Sono queste le immagini che hanno attraversato il teatro comunale di Sassari, dove oggi, giovedì 18, si è concluso “Sempre in prima fila”, il progetto di educazione alla legalità promosso dalla Polizia locale contro bullismo e cyberbullismo.

Non un problema lontano o episodico, ma una realtà concreta che attraversa le scuole cittadine. A dirlo sono i numeri presentati dal comandante della Polizia locale Gianni Serra, frutto dei questionari anonimi somministrati a cui hanno risposto circa mille persone tra studenti, docenti e, per la prima volta, genitori.
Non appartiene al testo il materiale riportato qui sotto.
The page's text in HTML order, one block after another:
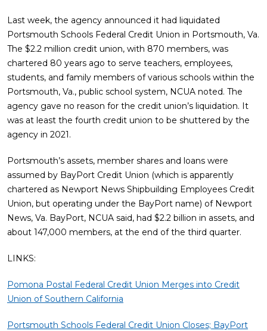
Last week, the agency announced it had liquidated
Portsmouth Schools Federal Credit Union in Portsmouth, Va.
The $2.2 million credit union, with 870 members, was
chartered 80 years ago to serve teachers, employees,
students, and family members of various schools within the
Portsmouth, Va., public school system, NCUA noted. The
agency gave no reason for the credit union’s liquidation. It
was at least the fourth credit union to be shuttered by the
agency in 2021.
Portsmouth’s assets, member shares and loans were
assumed by BayPort Credit Union (which is apparently
chartered as Newport News Shipbuilding Employees Credit
Union, but operating under the BayPort name) of Newport
News, Va. BayPort, NCUA said, had $2.2 billion in assets, and
about 147,000 members, at the end of the third quarter.
LINKS:
Pomona Postal Federal Credit Union Merges into Credit
Union of Southern California
Portsmouth Schools Federal Credit Union Closes; BayPort

Oltre un terzo degli studenti dichiara di aver subito episodi di bullismo almeno una volta, mentre quasi il 20 per cento riferisce esperienze di cyberbullismo. Insulti, prese in giro ed esclusione dal gruppo restano le forme più diffuse, ma non mancano minacce e casi di diffusione non consensuale di immagini e video. «I dati confermano che il problema esiste ed è strutturale – ha spiegato Serra – e non può essere affrontato solo quando esplode il caso grave. Servono presenza costante nelle scuole, ascolto e una collaborazione reale tra istituzioni, docenti e famiglie».

Sul palco sono saliti anche i ragazzi del comitato cyber Azuni, operativo da anni nel liceo, a dimostrazione di come la prevenzione possa nascere dall’interno delle scuole, attraverso il protagonismo degli studenti.
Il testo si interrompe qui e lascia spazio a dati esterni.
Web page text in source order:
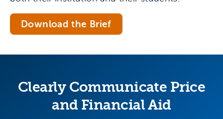
Download the Brief
Clearly Communicate Price
and Financial Aid
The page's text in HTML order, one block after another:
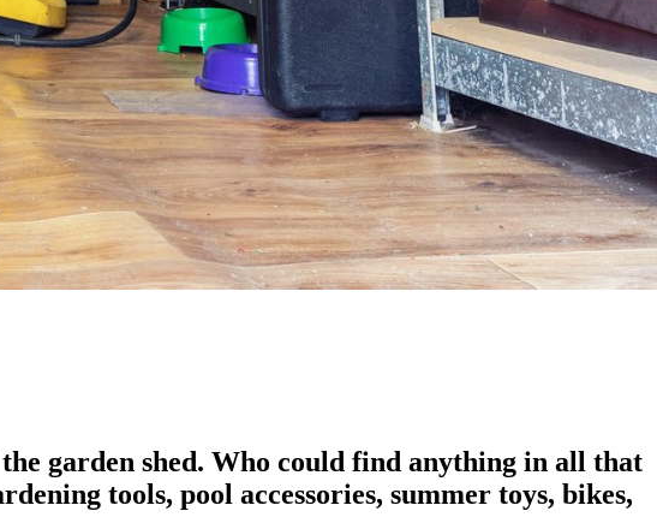
garden shed. Who could find anything in all that
tools, pool accessories, summer toys, bikes,

Un lavoro portato avanti sul territorio insieme agli agenti della Polizia locale Mirella Nudda e Michele Santaniello e alle coordinatrici del progetto Serena Fattacciu e Federica Carta, che hanno ribadito il senso dell’iniziativa: «Non esistono risposte semplici ma tante azioni, collettive e individuali. L’unico modo per contrastare questi fenomeni, pervasivi ed estesi, è costruire una rete che aiuti giovani e adulti a capire che dal rispetto degli altri passa il rispetto verso se stessi».

Il momento più intenso è arrivato con la testimonianza di Alice Masala, che proprio dieci anni fa, in quello stesso teatro, partecipò a un incontro simile. «Sono sempre stata socievole e curiosa, ma anche orgogliosa e solitaria. Non coinvolgevo mai nessuno nei miei problemi», ha raccontato. A dodici anni qualcuno mise in giro voci a sfondo sessuale per screditarla. «È un dolore che non fa rumore e non si racconta. Cambiano le parole e i contesti, ma restano la paura, la rabbia, la solitudine». Prima il cortile della scuola, poi le chat di WhatsApp, dove ogni messaggio diventava «una coltellata che arrivava direttamente nel telefono». Il tentativo di ricominciare cambiando scuola, le cuffiette indossate tutto il giorno, finché un incontro sul bullismo non le fece capire che fuori c’era qualcuno pronto ad ascoltare. «Ho smesso di sopravvivere e ho iniziato a vivere», ha detto.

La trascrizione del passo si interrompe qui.